• Work request: Leaving out all pictures, transcribe the lines below exactly, from the first through the line containing "Address dimensionality issues".

───

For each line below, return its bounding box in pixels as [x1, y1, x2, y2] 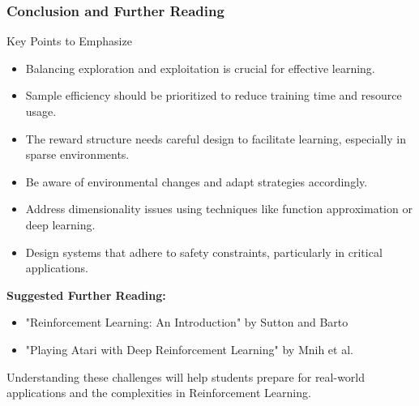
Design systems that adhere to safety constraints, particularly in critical [25, 243, 383, 260]
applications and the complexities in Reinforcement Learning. [6, 384, 311, 401]
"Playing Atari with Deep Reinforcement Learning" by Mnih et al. [25, 340, 353, 357]
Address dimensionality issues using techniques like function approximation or [25, 200, 413, 217]
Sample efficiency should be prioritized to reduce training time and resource [25, 87, 402, 104]
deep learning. [25, 216, 96, 233]
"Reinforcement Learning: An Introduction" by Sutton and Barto [25, 314, 348, 331]
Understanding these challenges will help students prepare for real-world [6, 368, 366, 385]
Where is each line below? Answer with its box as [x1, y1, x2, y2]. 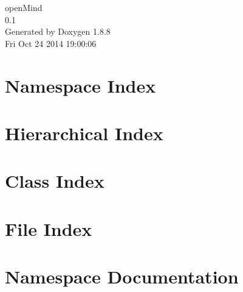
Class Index [5, 168, 104, 193]
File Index [5, 216, 92, 241]
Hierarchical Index [5, 120, 163, 145]
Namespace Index [5, 73, 156, 98]
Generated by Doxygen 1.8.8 [5, 25, 111, 38]
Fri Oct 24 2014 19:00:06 [5, 37, 97, 49]
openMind [5, 1, 43, 13]
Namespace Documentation [5, 264, 239, 289]
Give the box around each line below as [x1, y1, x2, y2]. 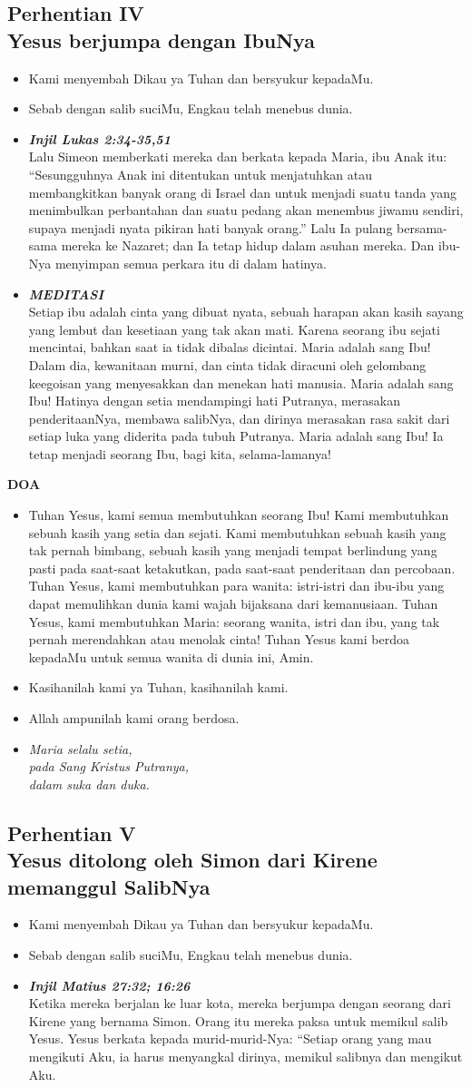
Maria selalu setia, [28, 739, 132, 758]
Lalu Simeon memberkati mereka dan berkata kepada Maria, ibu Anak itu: [28, 147, 447, 166]
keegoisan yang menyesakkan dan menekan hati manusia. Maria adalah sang [28, 373, 454, 392]
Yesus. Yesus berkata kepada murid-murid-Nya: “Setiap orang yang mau [28, 1029, 432, 1048]
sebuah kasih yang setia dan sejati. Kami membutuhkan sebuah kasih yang [28, 523, 446, 542]
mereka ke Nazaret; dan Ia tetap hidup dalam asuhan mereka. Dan [61, 236, 435, 255]
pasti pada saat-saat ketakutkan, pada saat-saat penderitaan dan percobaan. [28, 558, 456, 577]
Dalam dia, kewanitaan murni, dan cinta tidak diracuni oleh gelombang [28, 355, 427, 374]
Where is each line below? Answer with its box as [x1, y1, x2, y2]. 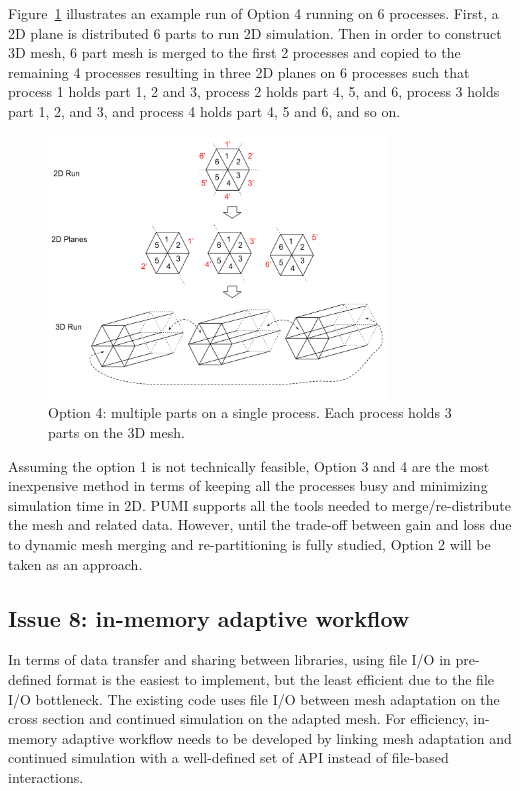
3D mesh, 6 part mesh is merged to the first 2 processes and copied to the [8, 42, 461, 63]
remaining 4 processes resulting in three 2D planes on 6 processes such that [8, 61, 470, 82]
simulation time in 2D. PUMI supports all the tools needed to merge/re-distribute [8, 494, 511, 515]
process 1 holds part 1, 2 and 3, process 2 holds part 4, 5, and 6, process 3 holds [8, 81, 500, 102]
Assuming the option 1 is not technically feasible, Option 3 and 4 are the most [8, 455, 490, 476]
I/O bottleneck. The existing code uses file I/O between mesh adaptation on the [8, 688, 500, 709]
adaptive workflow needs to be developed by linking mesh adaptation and [62, 727, 512, 748]
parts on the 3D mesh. [48, 422, 185, 443]
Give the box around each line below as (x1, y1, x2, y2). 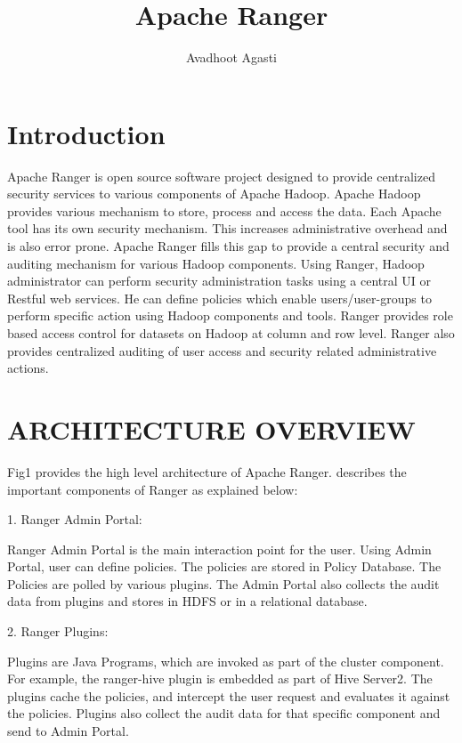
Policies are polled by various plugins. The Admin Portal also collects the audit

───

• Reply:
For each line below, return its bounding box in pixels as [x1, y1, x2, y2] 
Design systems that adhere to safety constraints, particularly in critical [25, 243, 383, 260]
applications and the complexities in Reinforcement Learning. [6, 384, 311, 401]
"Playing Atari with Deep Reinforcement Learning" by Mnih et al. [25, 340, 353, 357]
Address dimensionality issues using techniques like function approximation or [25, 200, 413, 217]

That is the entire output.